Fujifilm XE-2 Camera
The XE-2 is a rangefinder style camera (viewfinder at top left looking from the back) with an electronic viewfinder (EVF) that gives live preview based on current settings, recently updated to the latest Firmware (Camera operating system). Fujifilm do regular updates to their Firmware and this means that my camera and lense have had several improvements to things like autofocus speed and more.
- XF 18-55mm f2.8 zoom lens, a great all rounder and, for a so-called ‘kit’ lens, very good.
- XF 35mm f1.4 prime (fixed) lens, great for low light, street photography and for general carrying around as it is small and inconspicuous.
- XF 55-200mm f3.5 telephoto zoom lens, for distant things and to create foreshortened images. Updates to the Camera and lens firmware have improved the original focussing speed for this one.
Taking Black and White pictures
I’ll not say too much on composition, what to shoot or why shoot this or that, as there is plenty of advice out there and lots of inspirational photographers. The main things I have found out that work for me when taking shots are:
- Try to ‘see in BW’, think about texture, tone and shape, don’t be distracted by colours, unless you know they will work well for what you want to achieve in BW.
- If you have a Fuji X-Series camera with EVF, you can set the camera to shoot BW JPEG (or RAW plus JPEG) and it will give you a BW live preview, useful for practising or previewing complex scenes in BW.
- Rain, mist, snow, hail, all of these can be good. Diffuse light, such as on a glorious cloudy summer’s day in Scotland gives good results too.
- A good colour image won’t always make a good black and white – I often see people posting a ‘failed’ colour shot as BW and it usually doesn’t work in my opinion.
We both shoot in RAW, to allow custom processing, although my Fujifilm XE-2 and Lynn’s XT-10 both create very nice JPEGS in camera.
Processing the RAW file
The following is my current workflow. It isn’t extensive, probably not clever, but it works for me and I hope may help you to see something useful for you too.

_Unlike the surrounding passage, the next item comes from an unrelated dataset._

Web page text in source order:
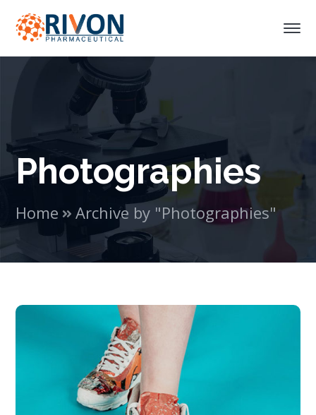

We use Adobe Creative Cloud and have a subscription for Photoshop (Editing Images), Bridge (Managing Images) and Lightroom (a bit of both, but not used), which currently costs about £9 per month. If you don’t have Photoshop, you can download a 30-day free trial.
An example run through
This is just a quick example with the basic information that I’ve been asked about.
Here’s an unprocessed image, taken a couple of days ago when Edinburgh had some lovely haar (sea mist) for us to play around with. It was shot with the Fujifilm XE-2 and the XF 55-200mm lens at f6.4, 110mm, 1/100th sec and ISO 640 (Exif snapshot info below).
The Fujifilm RAW (.raf) file was opened in the Photoshop RAW editor for some basic editing. In this case, looking at the image histogram, the tonal range seemed good for what I wanted to achieve – you can do a wide range of editing at this stage prior to going into Photoshop. In this case I went to the Dehaze option to ADD a little haze, the opposite of what the tool is designed for, to give me a little more haar to play with.
Next, into Photoshop, shown here with the Google NIK Tools Interface. If you want to use the Silver Efex tools, simple click on the button on this interface. This will give you this next interface.
If you haven’t used Silver Efex before, I recommend you play around with the existing presets, try things out and try to learn what the various controls on the right hand side do. Some are quite subtle and, you’ve guessed it, some are not. there are some good tutorials out there, including on the Google Silver Efex web page.
At this point, I used a saved custom preset I’ve made based on one of the existing ones called (016) – Full Dynamic (Smooth).